### WHAT NEEDS TO BE DONE
Would you retype, word for word, the line with "now—on his threat, saying" and every line after it through the end of the records below?

### DATA FOR THIS EXERCISE
::::

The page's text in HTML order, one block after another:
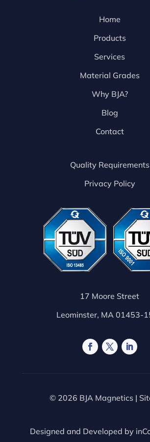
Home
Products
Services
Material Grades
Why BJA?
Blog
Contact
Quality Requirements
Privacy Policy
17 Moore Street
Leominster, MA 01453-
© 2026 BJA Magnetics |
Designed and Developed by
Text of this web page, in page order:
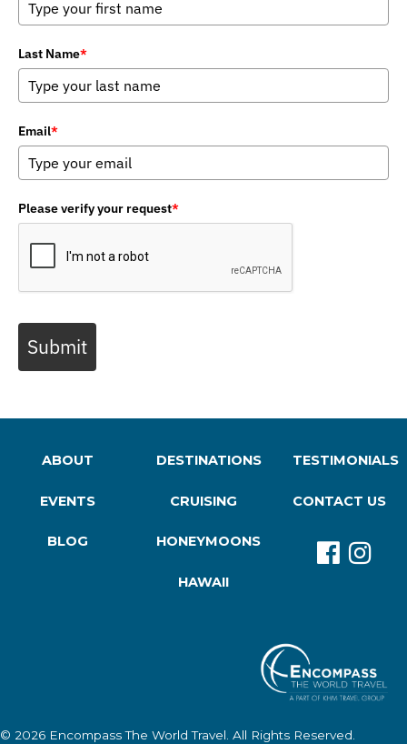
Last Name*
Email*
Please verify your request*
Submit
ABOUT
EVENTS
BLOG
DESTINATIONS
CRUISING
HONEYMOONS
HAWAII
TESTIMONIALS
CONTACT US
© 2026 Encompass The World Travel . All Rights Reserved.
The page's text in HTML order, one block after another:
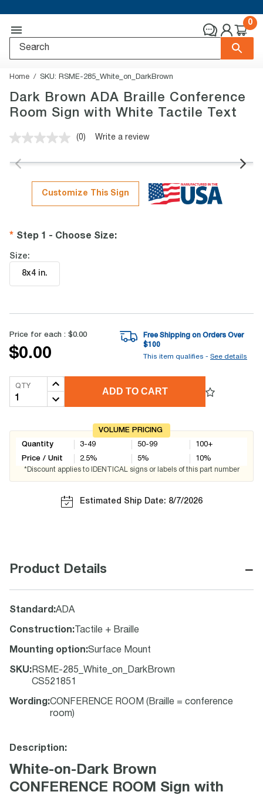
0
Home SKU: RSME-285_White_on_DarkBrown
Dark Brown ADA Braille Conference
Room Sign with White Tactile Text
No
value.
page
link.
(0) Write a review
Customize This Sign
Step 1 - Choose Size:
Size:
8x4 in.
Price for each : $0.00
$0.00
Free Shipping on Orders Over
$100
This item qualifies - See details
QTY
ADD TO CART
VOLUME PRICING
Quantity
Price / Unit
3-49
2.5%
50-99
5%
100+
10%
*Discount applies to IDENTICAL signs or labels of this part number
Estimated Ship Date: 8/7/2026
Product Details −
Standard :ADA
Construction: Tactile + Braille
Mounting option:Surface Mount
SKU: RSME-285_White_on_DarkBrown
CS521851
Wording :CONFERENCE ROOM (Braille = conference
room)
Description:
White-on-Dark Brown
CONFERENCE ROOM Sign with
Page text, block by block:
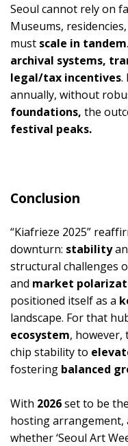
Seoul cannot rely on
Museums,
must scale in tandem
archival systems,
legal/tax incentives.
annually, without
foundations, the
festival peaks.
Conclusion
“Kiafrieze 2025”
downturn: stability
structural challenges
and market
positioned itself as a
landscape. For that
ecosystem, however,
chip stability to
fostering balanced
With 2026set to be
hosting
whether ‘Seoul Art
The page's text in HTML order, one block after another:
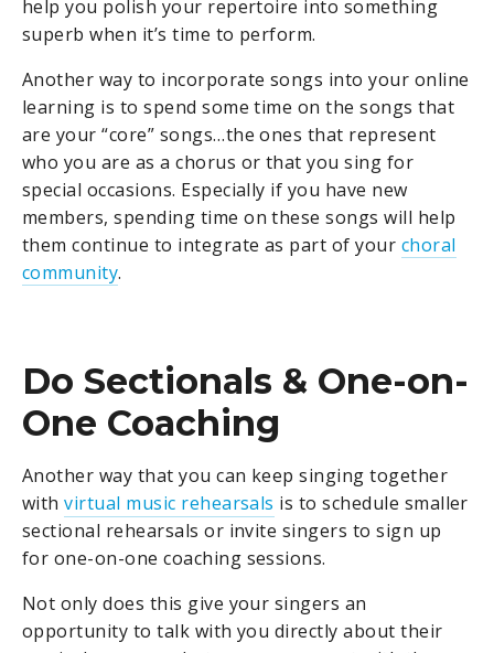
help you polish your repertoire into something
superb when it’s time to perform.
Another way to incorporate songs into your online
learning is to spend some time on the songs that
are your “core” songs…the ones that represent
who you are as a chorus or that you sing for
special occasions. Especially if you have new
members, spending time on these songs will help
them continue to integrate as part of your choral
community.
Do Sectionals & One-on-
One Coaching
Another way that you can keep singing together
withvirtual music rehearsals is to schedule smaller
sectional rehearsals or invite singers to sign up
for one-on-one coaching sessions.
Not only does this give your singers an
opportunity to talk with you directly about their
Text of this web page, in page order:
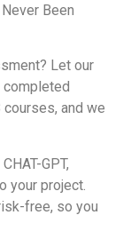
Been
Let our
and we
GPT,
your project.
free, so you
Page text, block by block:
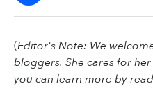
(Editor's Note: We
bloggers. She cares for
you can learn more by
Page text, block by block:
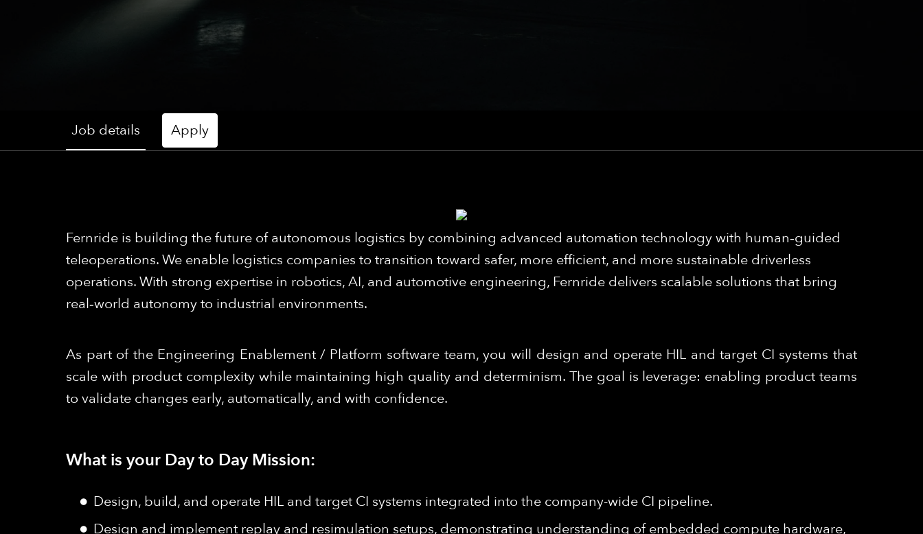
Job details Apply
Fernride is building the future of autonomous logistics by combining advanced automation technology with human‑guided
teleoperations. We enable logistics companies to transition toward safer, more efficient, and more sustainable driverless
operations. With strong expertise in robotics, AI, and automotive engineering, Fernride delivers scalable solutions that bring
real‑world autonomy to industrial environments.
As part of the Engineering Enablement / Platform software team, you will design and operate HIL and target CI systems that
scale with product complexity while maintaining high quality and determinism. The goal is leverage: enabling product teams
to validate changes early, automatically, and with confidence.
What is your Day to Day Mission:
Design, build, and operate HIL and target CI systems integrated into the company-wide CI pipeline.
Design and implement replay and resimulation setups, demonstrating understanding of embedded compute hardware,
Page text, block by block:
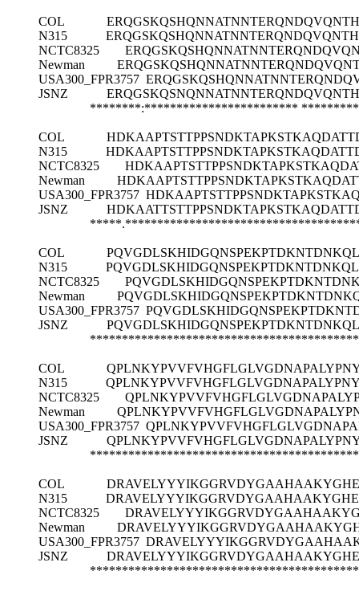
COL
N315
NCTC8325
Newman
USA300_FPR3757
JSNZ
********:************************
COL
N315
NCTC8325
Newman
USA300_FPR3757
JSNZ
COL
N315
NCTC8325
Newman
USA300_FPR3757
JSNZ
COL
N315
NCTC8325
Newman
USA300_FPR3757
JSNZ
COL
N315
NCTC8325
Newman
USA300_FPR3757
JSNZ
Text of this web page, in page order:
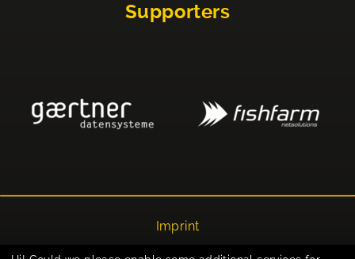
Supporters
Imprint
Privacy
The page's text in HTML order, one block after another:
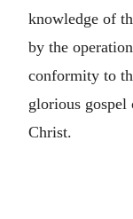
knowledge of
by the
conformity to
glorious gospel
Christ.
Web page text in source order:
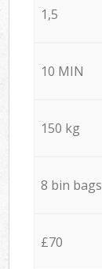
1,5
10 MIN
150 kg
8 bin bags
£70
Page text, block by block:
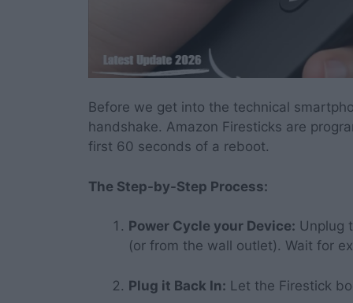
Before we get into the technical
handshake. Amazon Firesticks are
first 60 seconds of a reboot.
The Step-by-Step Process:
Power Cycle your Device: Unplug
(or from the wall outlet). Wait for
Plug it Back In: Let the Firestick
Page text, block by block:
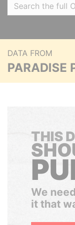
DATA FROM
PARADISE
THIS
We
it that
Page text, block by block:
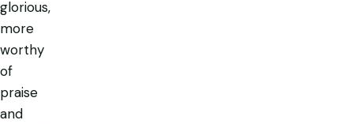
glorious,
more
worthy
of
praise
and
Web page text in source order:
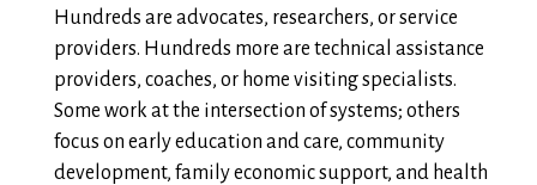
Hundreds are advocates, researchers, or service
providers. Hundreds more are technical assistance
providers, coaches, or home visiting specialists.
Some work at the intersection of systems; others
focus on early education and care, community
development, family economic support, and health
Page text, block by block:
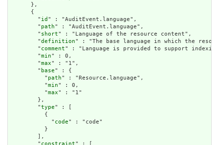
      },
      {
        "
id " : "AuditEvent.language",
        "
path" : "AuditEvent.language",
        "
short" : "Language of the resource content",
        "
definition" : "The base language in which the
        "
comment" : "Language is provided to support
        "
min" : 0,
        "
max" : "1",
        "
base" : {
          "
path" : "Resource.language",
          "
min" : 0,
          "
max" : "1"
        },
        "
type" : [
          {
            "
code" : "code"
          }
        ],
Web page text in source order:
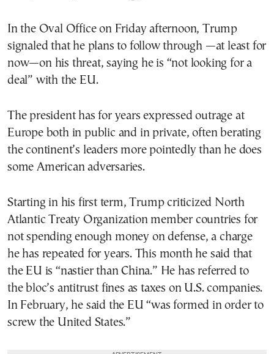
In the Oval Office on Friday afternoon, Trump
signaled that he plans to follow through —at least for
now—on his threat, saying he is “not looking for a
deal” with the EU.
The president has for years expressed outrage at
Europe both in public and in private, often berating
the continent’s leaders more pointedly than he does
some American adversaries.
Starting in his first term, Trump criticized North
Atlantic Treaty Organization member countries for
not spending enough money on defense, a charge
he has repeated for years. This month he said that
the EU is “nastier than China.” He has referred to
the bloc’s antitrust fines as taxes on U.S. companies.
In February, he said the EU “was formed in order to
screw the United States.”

::::

### ANSWER TO THIS TASK
now—on his threat, saying he is “not looking for a
deal” with the EU.
The president has for years expressed outrage at
Europe both in public and in private, often berating
the continent’s leaders more pointedly than he does
some American adversaries.
Starting in his first term, Trump criticized North
Atlantic Treaty Organization member countries for
not spending enough money on defense, a charge
he has repeated for years. This month he said that
the EU is “nastier than China.” He has referred to
the bloc’s antitrust fines as taxes on U.S. companies.
In February, he said the EU “was formed in order to
screw the United States.”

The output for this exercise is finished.